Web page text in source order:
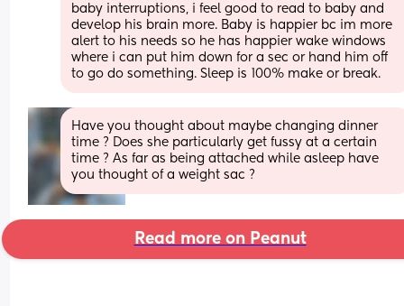
baby interruptions, i feel good to read to baby and
develop his brain more. Baby is happier bc im more
alert to his needs so he has happier wake windows
where i can put him down for a sec or hand him off
to go do something. Sleep is 100% make or break.
Have you thought about maybe changing dinner
time ? Does she particularly get fussy at a certain
time ? As far as being attached while asleep have
you thought of a weight sac ?
Read more on Peanut
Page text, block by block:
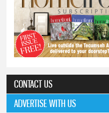
CONTACT US
ADVERTISE WITH US
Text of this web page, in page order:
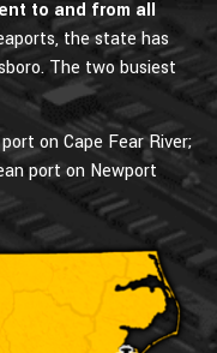
to and from all
the state has
The two busiest
on Cape Fear River;
port on Newport
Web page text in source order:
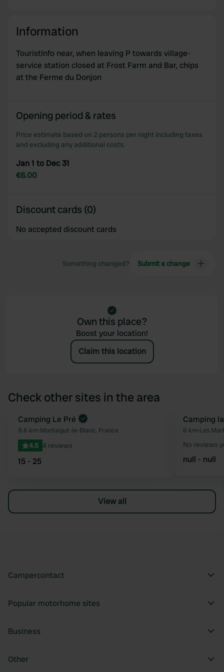
Information
TouristInfo near, when leaving P towards village-
service station closed at Frost Farm and Bar, chips
at the Ferme du Donjon
Opening period & rates
Price estimate based on 2 persons per night including taxes
and excluding any additional costs.
Jan 1 to Dec 31
€6.00
Discount cards (0)
No accepted discount cards
Something changed? Submit a change
Own this place?
Boost your location!
Claim this location
Check other sites in the area
Favourite
Book now
Camping Le Pré
9.6 km•Montaigut-le-Blanc, France
4.5 4 reviews
15 - 25
Camping
6 km•Les
No reviews
null - null
View all
Campercontact
Popular motorhome sites
Business
Other
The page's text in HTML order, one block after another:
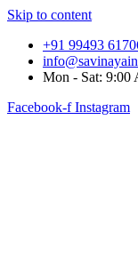
Skip to content
+91 99493
Mon - Sat: 9:00
Facebook-f Instagram
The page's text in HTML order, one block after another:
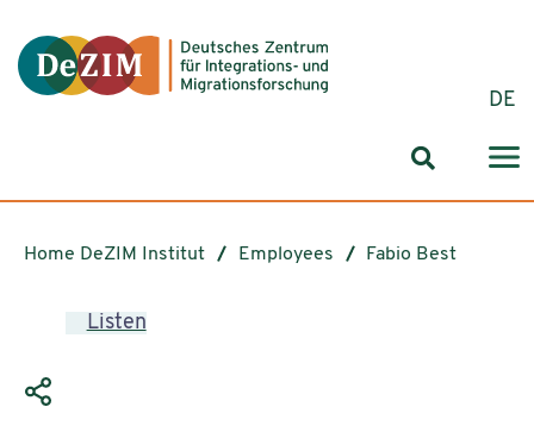
DE
Search
Home DeZIM Institut Employees Fabio Best
Listen
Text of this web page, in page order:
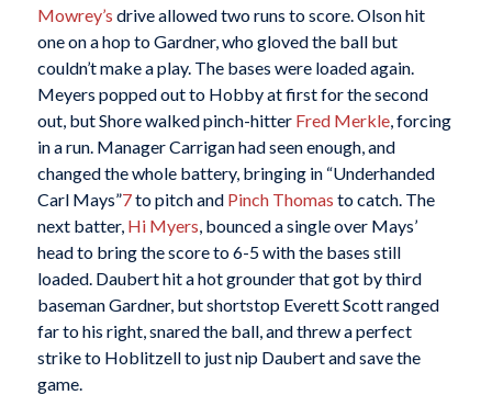
Mowrey’s drive allowed two runs to score. Olson hit
one on a hop to Gardner, who gloved the ball but
couldn’t make a play. The bases were loaded again.
Meyers popped out to Hobby at first for the second
out, but Shore walked pinch-hitter Fred Merkle, forcing
in a run. Manager Carrigan had seen enough, and
changed the whole battery, bringing in “Underhanded
Carl Mays”7to pitch and Pinch Thomas to catch. The
next batter, Hi Myers, bounced a single over Mays’
head to bring the score to 6-5 with the bases still
loaded. Daubert hit a hot grounder that got by third
baseman Gardner, but shortstop Everett Scott ranged
far to his right, snared the ball, and threw a perfect
strike to Hoblitzell to just nip Daubert and save the
game.
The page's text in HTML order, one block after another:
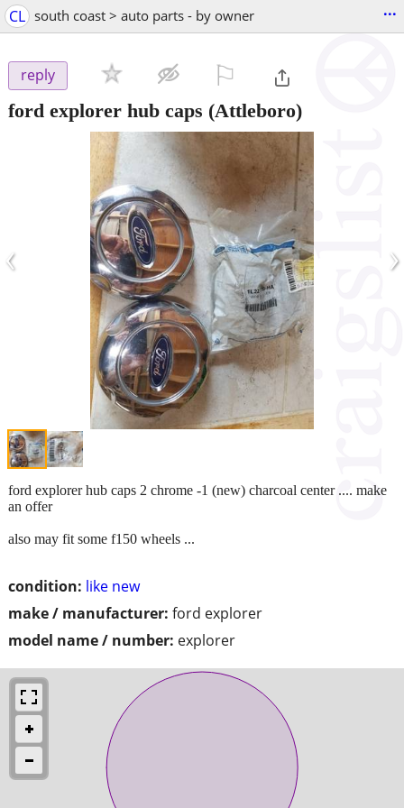
CL south coast > auto parts - by owner ...
reply
ford explorer hub caps (Attleboro)
‹ ›
condition: like new
make / manufacturer: ford explorer
model name / number: explorer
ford explorer hub caps 2 chrome -1 (new) charcoal center .... make
an offer
also may fit some f150 wheels ...
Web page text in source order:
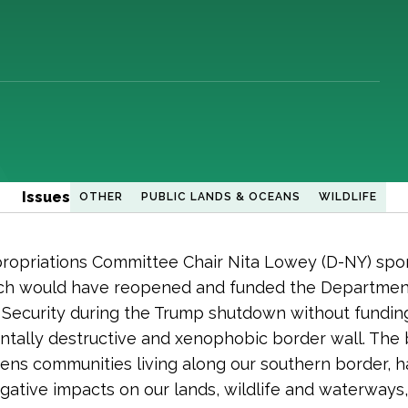
Issues OTHER PUBLIC LANDS & OCEANS WILDLIFE
Committee Chair Nita Lowey (D-NY)
would have reopened and funded the
during the Trump shutdown without
destructive and xenophobic border wall. The
communities living along our southern border,
impacts on our lands, wildlife and
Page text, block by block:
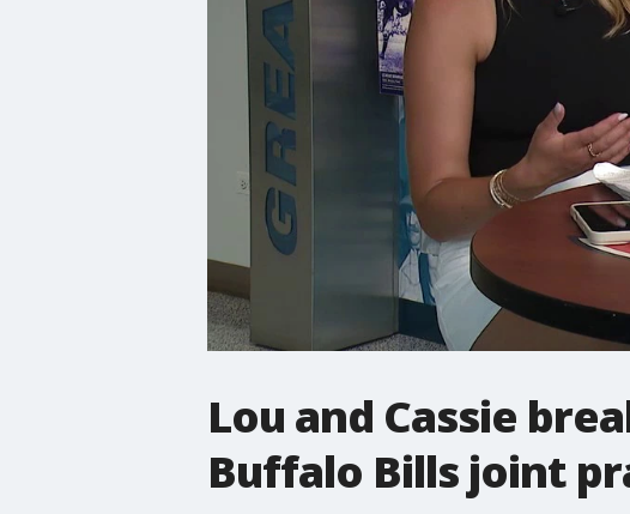
Lou and Cassie
Buffalo Bills joint
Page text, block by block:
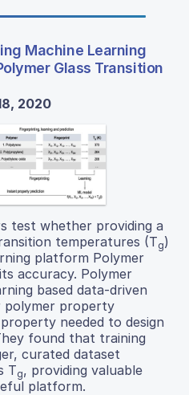
Machine Learning
Glass Transition
2020
test whether providing a
temperatures (Tg)
platform Polymer
accuracy. Polymer
based data-driven
property
needed to design
found that training
curated dataset
Tg, providing valuable
platform.
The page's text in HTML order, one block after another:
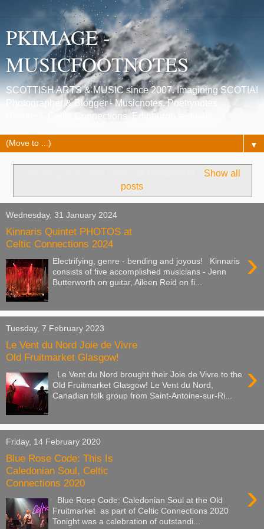
PKIMAGE -
MUSICFOOTNOTES
SCOTTISH ARTS & MUSIC since 2007. Imagining SCOTIA!
Photographer & Blogger - Musicnotes, Poetrynotes,
Histories, Celtic Connections, Edinburgh festivals.
▼
Show all
posts
Wednesday, 31 January 2024
Kinnaris Quintet PHOTOS at
Celtic Connections 2024
›
Electrifying, genre - bending and joyous! Kinnaris
consists of five accomplished musicians - Jenn
Butterworth on guitar, Aileen Reid on fi...
Tuesday, 7 February 2023
Le Vent du Nord Joie de Vivre
Old Fruitmarket Glasgow!
›
Le Vent du Nord brought their Joie de Vivre to the
Old Fruitmarket Glasgow! Le Vent du Nord,
Canadian folk group from Saint-Antoine-sur-Ri...
Friday, 14 February 2020
Blue Rose Code: This Is
Caledonian Soul, Celtic
Connections 2020
›
Blue Rose Code: Caledonian Soul at the Old
Fruitmarket as part of Celtic Connections 2020
Tonight was a celebration of outstandi...
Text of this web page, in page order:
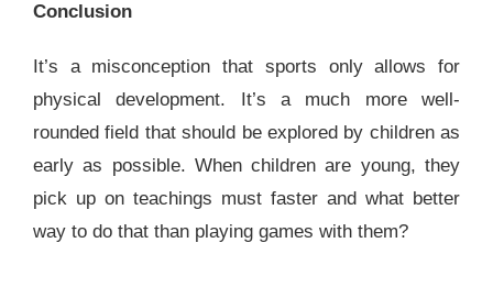
Conclusion
It’s a misconception that sports only allows for
physical development. It’s a much more well-
rounded field that should be explored by children as
early as possible. When children are young, they
pick up on teachings must faster and what better
way to do that than playing games with them?
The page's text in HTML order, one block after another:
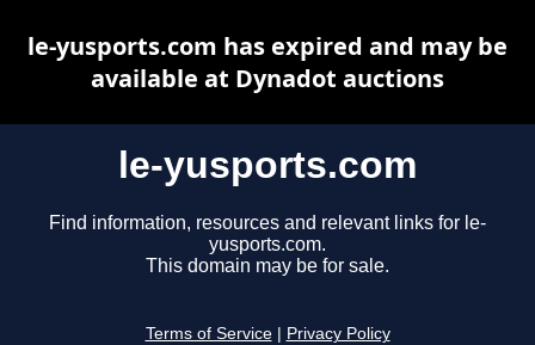
le-yusports.com
Find information, resources and relevant links for le-
yusports.com.
This domain may be for sale.
Terms of Service Privacy Policy
le-yusports.com has expired and may be
available at Dynadot auctions
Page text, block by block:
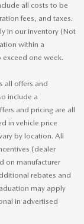
all costs to be
fees, and taxes.
in our inventory (Not
within a
one week.
all offers and
include a
and pricing are all
in vehicle price
by location. All
(dealer
on manufacturer
rebates and
may apply
in advertised
====
## WHAT THE TASK ASKS
Print the data above from its first line through the line that has "the state has", exactly and with nothing else, omitting pictures.

## SOLVED PROBLEM
Web page text in source order:
baby interruptions, i feel good to read to baby and
develop his brain more. Baby is happier bc im more
alert to his needs so he has happier wake windows
where i can put him down for a sec or hand him off
to go do something. Sleep is 100% make or break.
Have you thought about maybe changing dinner
time ? Does she particularly get fussy at a certain
time ? As far as being attached while asleep have
you thought of a weight sac ?
Read more on Peanut
Page text, block by block:
CONTACT US
ADVERTISE WITH US
Text of this web page, in page order:
to and from all
the state has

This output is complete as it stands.